0

I have a Spark cluster running in a Docker container (using an image I made myself). It's all working fine.

I now want to use Apache Livy and as per the documentation it says I need to get in a place a couple of environment variables: https://livy.incubator.apache.org/get-started/

export SPARK_HOME=/usr/lib/spark
export HADOOP_CONF_DIR=/etc/hadoop/conf

My question is as Spark is running in Docker as opposed to local installation, what options do I have to reference those 2 directories in the exports.

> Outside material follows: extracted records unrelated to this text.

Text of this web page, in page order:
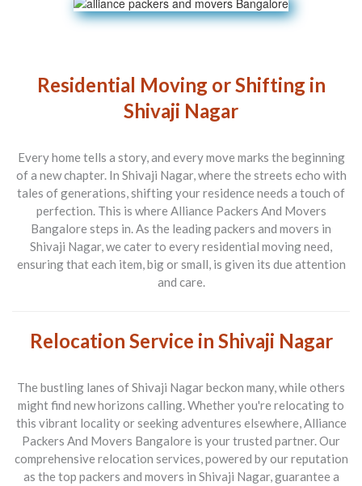
Residential Moving or Shifting in
Shivaji Nagar
Every home tells a story, and every move marks the beginning
of a new chapter. In Shivaji Nagar, where the streets echo with
tales of generations, shifting your residence needs a touch of
perfection. This is where Alliance Packers And Movers
Bangalore steps in. As the leadingpackers and movers in
Shivaji Nagar, we cater to every residential moving need,
ensuring that each item, big or small, is given its due attention
and care.
Relocation Service in Shivaji Nagar
The bustling lanes of Shivaji Nagar beckon many, while others
might find new horizons calling. Whether you're relocating to
this vibrant locality or seeking adventures elsewhere,Alliance
Packers And Movers Bangalore is your trusted partner. Our
comprehensive relocation services, powered by our reputation
as the top packers and movers in Shivaji Nagar, guarantee a
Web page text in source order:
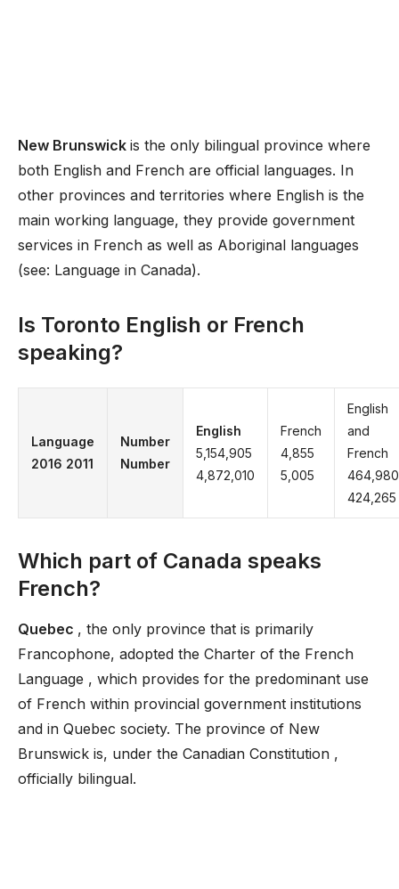
New Brunswick is the only bilingual province where
both English and French are official languages. In
other provinces and territories where English is the
main working language, they provide government
services in French as well as Aboriginal languages
(see: Language in Canada).
Is Toronto English or French
speaking?
Language
2016 2011
Number
Number
English
5,154,905
4,872,010
French
4,855
5,005
English
and
French
464,980
424,265
Which part of Canada speaks
French?
Quebec , the only province that is primarily
Francophone, adopted the Charter of the French
Language , which provides for the predominant use
of French within provincial government institutions
and in Quebec society. The province of New
Brunswick is, under the Canadian Constitution ,
officially bilingual.
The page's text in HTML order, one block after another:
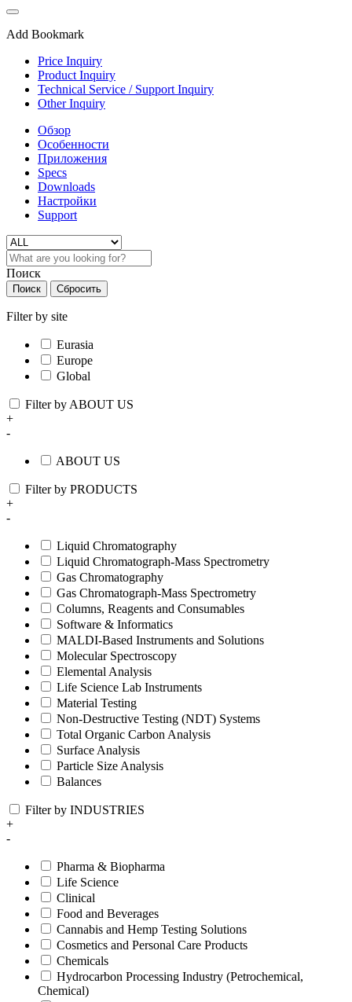
Add Bookmark
Price Inquiry
Product Inquiry
Technical Service / Support Inquiry
Other Inquiry
Обзор
Особенности
Приложения
Specs
Downloads
Настройки
Support
Поиск
Поиск Сбросить
Filter by site
Eurasia
Europe
Global
Filter by ABOUT US
+
-
ABOUT US
Filter by PRODUCTS
+
-
Liquid Chromatography
Liquid Chromatograph-Mass Spectrometry
Gas Chromatography
Gas Chromatograph-Mass Spectrometry
Columns, Reagents and Consumables
Software & Informatics
MALDI-Based Instruments and Solutions
Molecular Spectroscopy
Elemental Analysis
Life Science Lab Instruments
Material Testing
Non-Destructive Testing (NDT) Systems
Total Organic Carbon Analysis
Surface Analysis
Particle Size Analysis
Balances
Filter by INDUSTRIES
+
-
Pharma & Biopharma
Life Science
Clinical
Food and Beverages
Cannabis and Hemp Testing Solutions
Cosmetics and Personal Care Products
Chemicals
Hydrocarbon Processing Industry (Petrochemical,
Chemical)
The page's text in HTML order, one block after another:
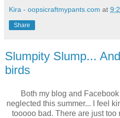
Kira - oopsicraftmypants.com at
Share
Slumpity Slump...
birds
Both my blog and
neglected this summer... I feel
tooooo bad. There are just
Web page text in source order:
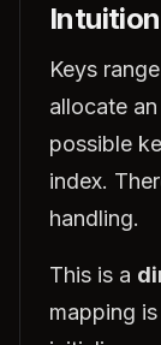
Intuition
Keys
allocate
possible
index.
handling.
This is a
mapping is
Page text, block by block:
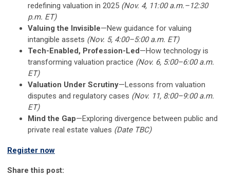
redefining valuation in 2025 (Nov. 4, 11:00 a.m.–12:30
p.m. ET)
Valuing the Invisible—New guidance for valuing
intangible assets (Nov. 5, 4:00–5:00 a.m. ET)
Tech-Enabled, Profession-Led—How technology is
transforming valuation practice (Nov. 6, 5:00–6:00 a.m.
ET)
Valuation Under Scrutiny—Lessons from valuation
disputes and regulatory cases (Nov. 11, 8:00–9:00 a.m.
ET)
Mind the Gap—Exploring divergence between public and
private real estate values (Date TBC)
Register now
Share this post:
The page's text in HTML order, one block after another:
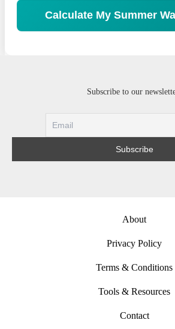
Calculate My Summer
Subscribe to our
About
Privacy Policy
Terms & Conditions
Tools & Resources
Contact
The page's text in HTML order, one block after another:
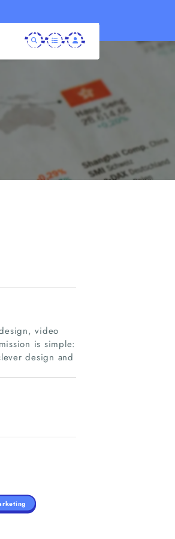
video
is simple:
design and
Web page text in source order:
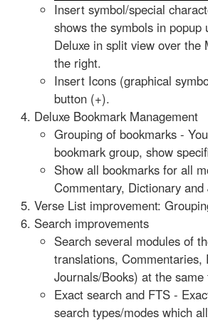
Insert symbol/special
shows the symbols in popup
Deluxe in split view over the
the right.
Insert Icons (graphical
button (+).
Deluxe Bookmark Management
Grouping of bookmarks -
bookmark group, show
Show all bookmarks for all
Commentary, Dictionary
Verse List improvement:
Search improvements
Search several modules of
translations, Commentaries,
Journals/Books) at the same
Exact search and FTS -
search types/modes which
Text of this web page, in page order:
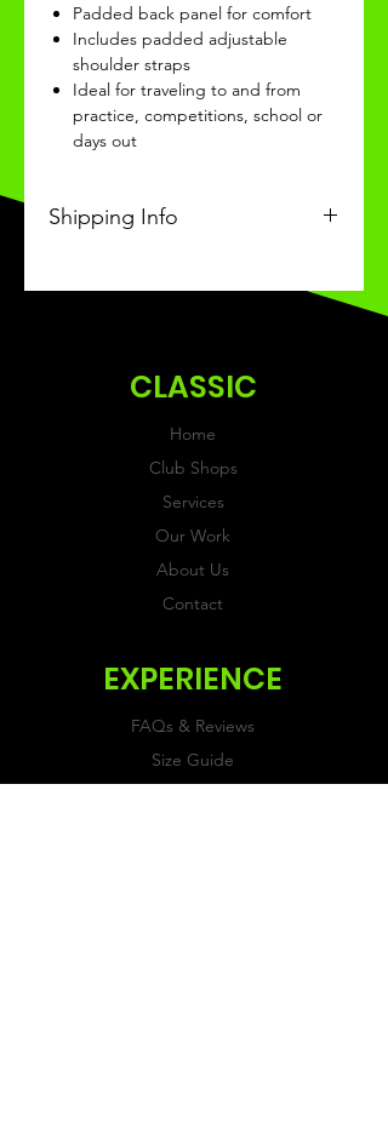
Padded back panel for comfort
Includes padded adjustable
shoulder straps
Ideal for traveling to and from
practice, competitions, school or
days out
Shipping Info
received within 3-4 weeks of
CLASSIC
Home
Club Shops
Services
Our Work
About Us
Contact
EXPERIENCE
FAQs & Reviews
Size Guide
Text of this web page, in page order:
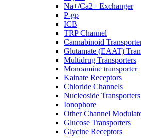
Na+/Ca2+ Exchanger
P-gp
ICB
TRP Channel
Cannabinoid
Glutamate (EAAT)
Multidrug Transporters
Monoamine transporter
Kainate Receptors
Chloride Channels
Nucleoside Transporters
Ionophore
Other Channel
Glucose Transporters
Glycine Receptors
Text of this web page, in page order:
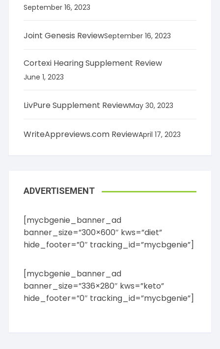
September 16, 2023
Joint Genesis ReviewSeptember 16, 2023
Cortexi Hearing Supplement Review
June 1, 2023
LivPure Supplement ReviewMay 30, 2023
WriteAppreviews.com ReviewApril 17, 2023
ADVERTISEMENT
[mycbgenie_banner_ad
banner_size=”300×600″ kws=”diet”
hide_footer=”0″ tracking_id=”mycbgenie”]
[mycbgenie_banner_ad
banner_size=”336×280″ kws=”keto”
hide_footer=”0″ tracking_id=”mycbgenie”]
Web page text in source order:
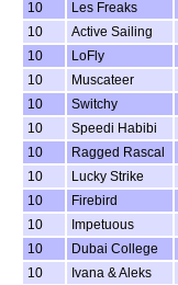
10
Les Freaks
10
Active Sailing
10
LoFly
10
Muscateer
10
Switchy
10
Speedi Habibi
10
Ragged Rascal
10
Lucky Strike
10
Firebird
10
Impetuous
10
Dubai College
10
Ivana & Aleks
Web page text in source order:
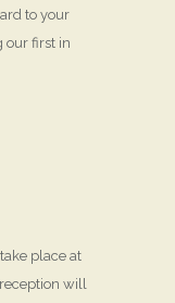
to your
our first in
place at
will
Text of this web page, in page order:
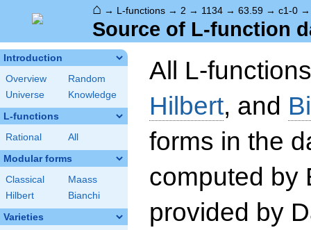
⌂ → L-functions → 2 → 1134 → 63.59 → c1-0
Source of L-function
Introduction
Overview
Random
Universe
Knowledge
L-functions
Rational All
Modular forms
Classical
Maass
Hilbert
Bianchi
Varieties
All L-
Hilbert, and
forms in the
computed by
provided by
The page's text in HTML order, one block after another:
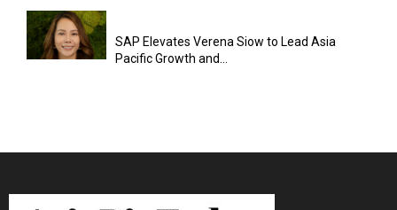
SAP Elevates Verena Siow to Lead Asia
Pacific Growth and...
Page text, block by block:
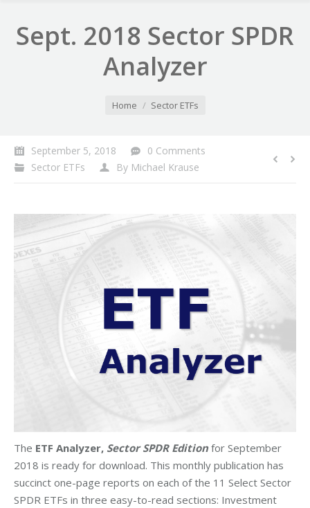
Sept. 2018 Sector SPDR
Analyzer
Home Sector ETFs
September 5, 2018
0 Comments
Sector ETFs
By Michael Krause
The ETF Analyzer, Sector SPDR Edition for September
2018 is ready for download. This monthly publication has
succinct one-page reports on each of the 11 Select Sector
SPDR ETFs in three easy-to-read sections: Investment
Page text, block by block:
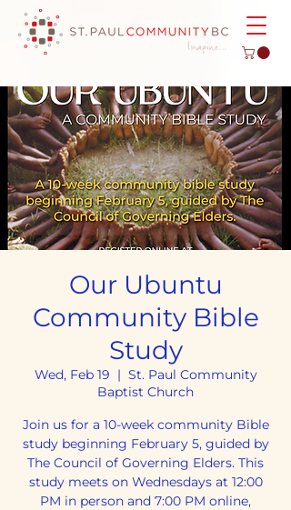
Our Ubuntu
Community Bible
Study
Wed, Feb 19
  |
St. Paul Community
Baptist Church
Join us for a 10-week community Bible
study beginning February 5, guided by
The Council of Governing Elders. This
study meets on Wednesdays at 12:00
PM in person and 7:00 PM online,
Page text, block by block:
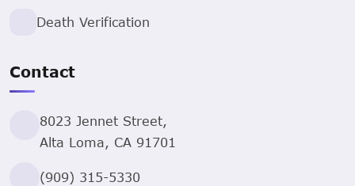
Death Verification
Contact
8023 Jennet Street,
Alta Loma, CA 91701
(909) 315-5330
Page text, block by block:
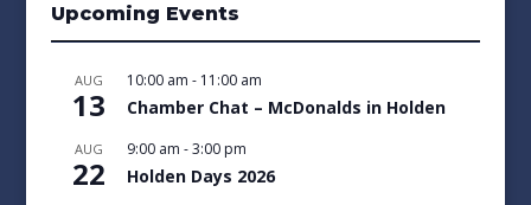
Upcoming Events
AUG
13
10:00 am - 11:00 am
Chamber Chat – McDonalds in Holden
AUG
22
9:00 am -3:00 pm
Holden Days 2026
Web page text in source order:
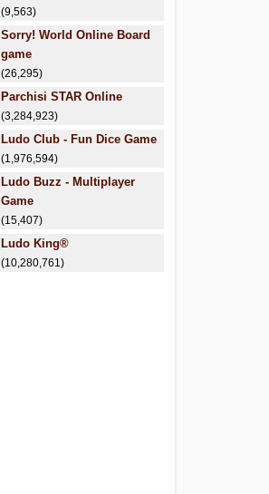
(9,563)
Sorry! World Online Board
game
(26,295)
Parchisi STAR Online
(3,284,923)
Ludo Club - Fun Dice Game
(1,976,594)
Ludo Buzz - Multiplayer
Game
(15,407)
Ludo King®
(10,280,761)

This is actually a common problem I face so any help on best practices would really help.

Thanks.

Nazim Kerimbekov
  • 4,712
  • 8
  • 34
  • 58
userMod2
  • 8,312
  • 13
  • 63
  • 115

2 Answers2

0

The easiest option would be to install livy along with spark inside the same docker container running spark and expose required ports outside.

A better solution would be to create a separate container for livy (with the same config files used in /usr/lib/spark and /etc/hadoop/conf) and connect using docker-network. And only expose livy ports outside.

shanmuga
  • 4,329
  • 2
  • 21
  • 35
0

You can create a volume. A volume is a shared folder between your machine and your docker.

docker run -v /home/userName/Docker/spark:/usr/lib/spark \
           -v /home/userName/Docker/hadoop:/etc/hadoop/ \
           ...

Then you can create your environment variables to your path. export SPARK_HOME=/home/userName/Docker/spark and export HADOOP_CONF_DIR=/home/userName/Docker/hadoop/conf should work with this example.